(Exercise objective): The line with "OSVC_NAMESPACE=test svcmgr -s svc1 (102, 279)" marks the first line to copy, and the line with "keep track of" marks the last. Transcribe that stretch of the data below exactly, without pictures.

(Recorded information):
------------

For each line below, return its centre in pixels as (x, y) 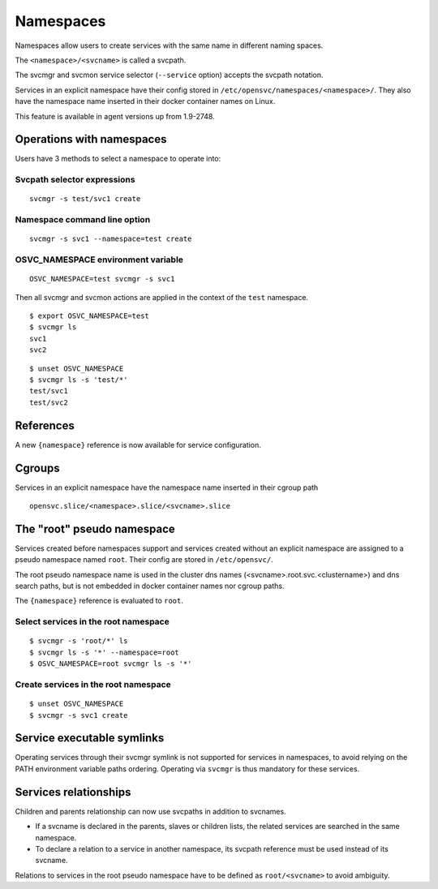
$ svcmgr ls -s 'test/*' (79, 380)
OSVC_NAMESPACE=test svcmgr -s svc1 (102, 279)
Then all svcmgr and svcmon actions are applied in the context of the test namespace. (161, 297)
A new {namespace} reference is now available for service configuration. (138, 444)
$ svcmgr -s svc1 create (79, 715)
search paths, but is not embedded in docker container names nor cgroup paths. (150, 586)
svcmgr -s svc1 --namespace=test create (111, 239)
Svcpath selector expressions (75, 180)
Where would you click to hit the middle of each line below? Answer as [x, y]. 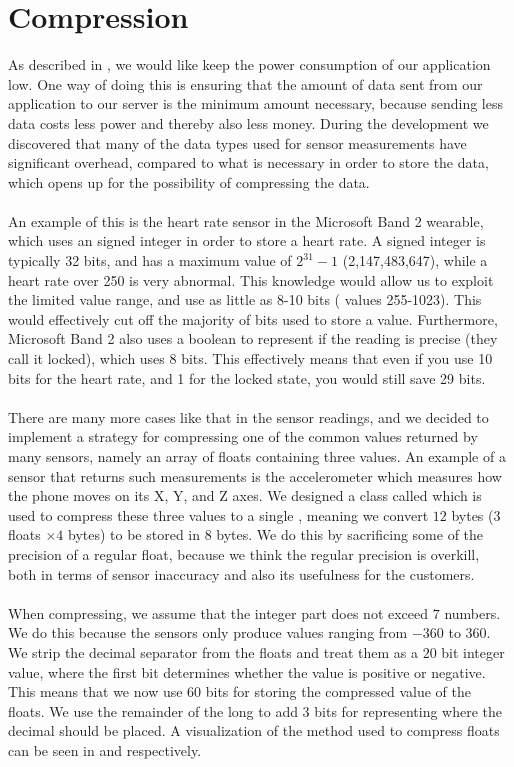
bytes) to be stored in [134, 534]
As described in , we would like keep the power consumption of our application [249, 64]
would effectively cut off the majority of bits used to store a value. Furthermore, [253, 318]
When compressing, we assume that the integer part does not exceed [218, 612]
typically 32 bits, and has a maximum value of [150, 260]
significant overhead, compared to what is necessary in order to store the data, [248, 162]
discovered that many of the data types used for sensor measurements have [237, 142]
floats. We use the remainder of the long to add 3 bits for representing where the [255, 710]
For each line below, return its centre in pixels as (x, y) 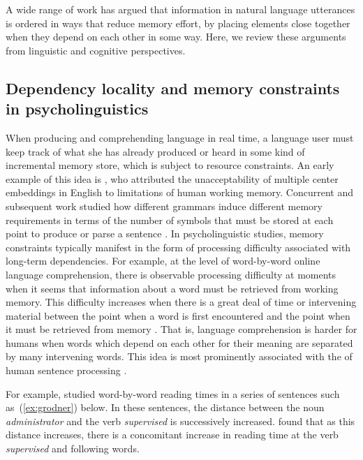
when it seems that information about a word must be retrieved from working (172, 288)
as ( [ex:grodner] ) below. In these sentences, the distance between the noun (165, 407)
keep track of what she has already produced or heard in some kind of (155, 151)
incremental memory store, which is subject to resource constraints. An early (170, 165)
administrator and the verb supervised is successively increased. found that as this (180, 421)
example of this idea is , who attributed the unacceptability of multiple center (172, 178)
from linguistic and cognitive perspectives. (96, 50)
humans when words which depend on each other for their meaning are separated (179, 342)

------------

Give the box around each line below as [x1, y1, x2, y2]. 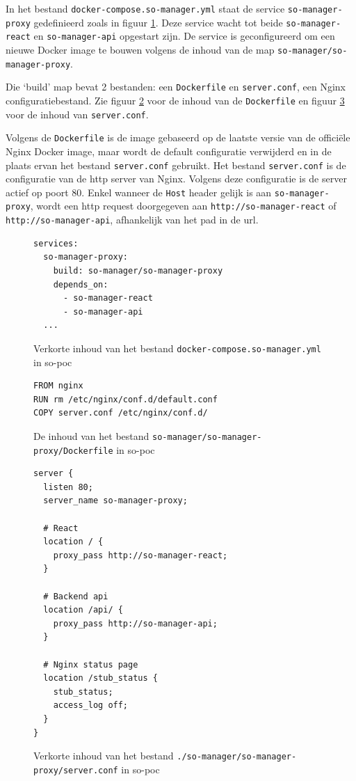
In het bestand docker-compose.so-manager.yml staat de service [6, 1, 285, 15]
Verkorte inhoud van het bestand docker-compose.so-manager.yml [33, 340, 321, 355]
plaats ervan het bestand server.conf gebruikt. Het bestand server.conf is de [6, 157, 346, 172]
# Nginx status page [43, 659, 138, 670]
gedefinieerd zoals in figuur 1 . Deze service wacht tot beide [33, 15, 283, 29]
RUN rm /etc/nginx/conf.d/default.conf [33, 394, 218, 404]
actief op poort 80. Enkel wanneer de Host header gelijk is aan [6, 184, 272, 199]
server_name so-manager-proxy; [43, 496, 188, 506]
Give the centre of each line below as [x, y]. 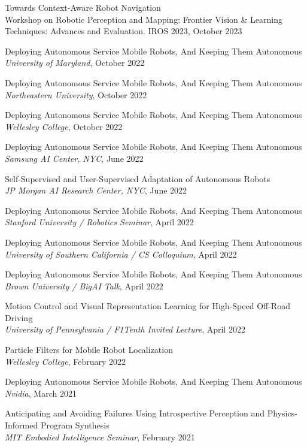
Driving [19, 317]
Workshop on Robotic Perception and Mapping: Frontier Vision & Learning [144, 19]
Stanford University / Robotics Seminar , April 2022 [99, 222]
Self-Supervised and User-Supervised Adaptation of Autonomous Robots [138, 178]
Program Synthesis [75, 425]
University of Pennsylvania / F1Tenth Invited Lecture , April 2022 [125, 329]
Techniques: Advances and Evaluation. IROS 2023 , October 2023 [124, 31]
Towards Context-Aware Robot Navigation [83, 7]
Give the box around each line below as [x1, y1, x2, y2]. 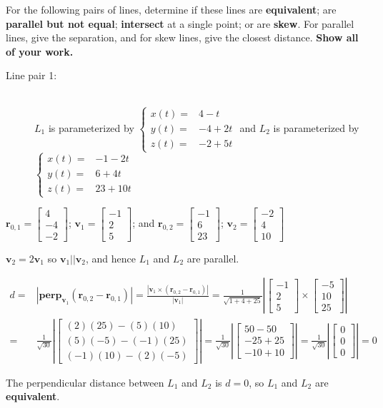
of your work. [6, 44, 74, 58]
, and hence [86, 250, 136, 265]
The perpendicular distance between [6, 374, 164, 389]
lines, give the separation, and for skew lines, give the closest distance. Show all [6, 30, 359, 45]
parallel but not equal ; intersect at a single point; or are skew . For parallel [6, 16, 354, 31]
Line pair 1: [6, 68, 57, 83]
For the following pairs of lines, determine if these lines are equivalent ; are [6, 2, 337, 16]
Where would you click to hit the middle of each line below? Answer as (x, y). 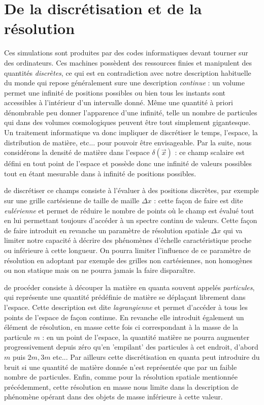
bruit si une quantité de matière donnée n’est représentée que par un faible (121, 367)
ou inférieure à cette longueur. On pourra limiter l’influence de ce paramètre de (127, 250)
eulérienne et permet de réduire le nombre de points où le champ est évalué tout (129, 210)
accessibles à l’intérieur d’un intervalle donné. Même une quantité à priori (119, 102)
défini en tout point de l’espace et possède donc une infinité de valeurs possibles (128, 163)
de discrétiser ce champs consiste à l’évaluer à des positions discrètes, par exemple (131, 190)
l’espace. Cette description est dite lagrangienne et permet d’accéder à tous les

------------

(Written answer):
OSVC_NAMESPACE=test svcmgr -s svc1 (102, 279)
Then all svcmgr and svcmon actions are applied in the context of the test namespace. (161, 297)
A new {namespace} reference is now available for service configuration. (138, 444)
$ svcmgr -s svc1 create (79, 715)
search paths, but is not embedded in docker container names nor cgroup paths. (150, 586)
svcmgr -s svc1 --namespace=test create (111, 239)
Svcpath selector expressions (75, 180)
Where would you click to hit the middle of each line below? Answer as [x, y]. 
bytes) to be stored in [134, 534]
As described in , we would like keep the power consumption of our application [249, 64]
would effectively cut off the majority of bits used to store a value. Furthermore, [253, 318]
When compressing, we assume that the integer part does not exceed [218, 612]
typically 32 bits, and has a maximum value of [150, 260]
significant overhead, compared to what is necessary in order to store the data, [248, 162]
discovered that many of the data types used for sensor measurements have [237, 142]
floats. We use the remainder of the long to add 3 bits for representing where the [255, 710]
For each line below, return its centre in pixels as (x, y) 
when it seems that information about a word must be retrieved from working (172, 288)
as ( [ex:grodner] ) below. In these sentences, the distance between the noun (165, 407)
keep track of what she has already produced or heard in some kind of (155, 151)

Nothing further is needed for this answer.